Penetesting Industry 4.0 IoT Prototype – 2

Author:

Remotely Hacking into Raspberry Pi

Step 1: Creating a TCP Tunnel

The first step to hack into any device on a different network is to create a TCP tunnel. This can be done using a freely available application called ‘ngrok’. Open https://ngrok.com/download in browser and login/signup (Refer Fig 3).



Fig 3: ngrok website

Then download the appropriate version and unzip the folder as shown below. Then copy the auth-token from the ngrok website and paste it in the terminal as shown below. (Refer Fig 4)

Fig 4: Extracting files from the zip file

Using the command “./ngrok” we can check all possible functions that can be done using ngrok. (Refer Fig 5) Now we create the tcp tunnel on port 1234 using ngrok.

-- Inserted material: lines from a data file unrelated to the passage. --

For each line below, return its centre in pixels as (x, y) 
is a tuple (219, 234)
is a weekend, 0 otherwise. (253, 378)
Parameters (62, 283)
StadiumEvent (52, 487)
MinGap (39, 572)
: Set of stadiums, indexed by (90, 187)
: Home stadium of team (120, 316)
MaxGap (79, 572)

Fig 5. Tcp tunnel creation

Once this command is entered, a tcp tunnel is created. The screen looks as shown below, and displays the URL and port number for the tcp tunnel. The URL is “tcp://0.tcp.ngrok.io” and the port number is displayed in the blue box. The URL provided for ‘Web Interface’ is used to monitor the traffic on the tcp tunnel. (Refer Fig 6)

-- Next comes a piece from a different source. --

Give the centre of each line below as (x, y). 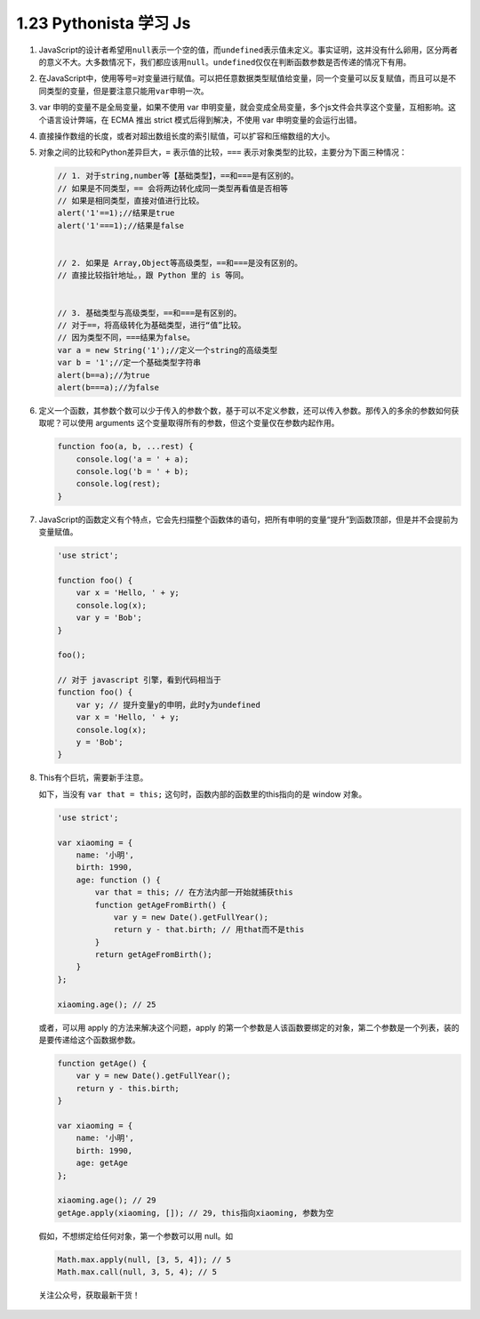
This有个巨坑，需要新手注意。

Fig 6: URL and Port for the tcp tunnel

Step 2: Creating the payload

In order to create the payload, we need to know 2 things:
First – the IP address of the host and
Second – the IP address of the URL of tcp tunnel obtained in the above step.

To find the IP address, we use the command ‘ifconfig’. The IP address is marked with the red box. (Refer Fig 7)


Fig 7: Ip address of the host

Now, we find the IP address of the URL for tcp tunnel using the command ‘host ’. The IP address returned by the command is obtained in the green box shown below. (Refer Fig 8)

Fig 8: IP address of tcp tunnel

Now that we have both the IP addresses, we will create the payload using ‘msfvenom’ an in-built command line instance of Metasploit. Metasploit is a well-known exploitation framework in Kali Linux which is used for exploiting multiple devices like android devices, windows systems, etc. (Refer Fig 9)


Fig 9: Remote Code Execution Payload

In the above command, ‘-p’ stands for payload type. Since our target device is Raspberry Pi, we have used the payload – ‘python/meterpreter/reverse_tcp’. In this payload, meterpreter is the type of shell that gets created upon the execution of this payload. In a normal Connection, a client device connects to the host device through the host device’s open port. But in a reverse connection, such as reverse_tcp, the client or victim device opens the port that connects to the host thus initiating a connection between the host and victim device that it is not blocked by the firewall. Similar reverse connection can be established via various other protocols like http, https, udp, etc. LHOST stands for the IP address of the host (attacker’s) device. In this case it corresponds to the IP address obtained in Fig 8.

LPORT stands for the port through which we want to establish the connection between the host and victim device. In this case it corresponds to the port number marked in Fig 6.

The last part of the command is the location path where we want to save the payload file. We have used the extension ‘.py’ since we wanted to create an executable python file.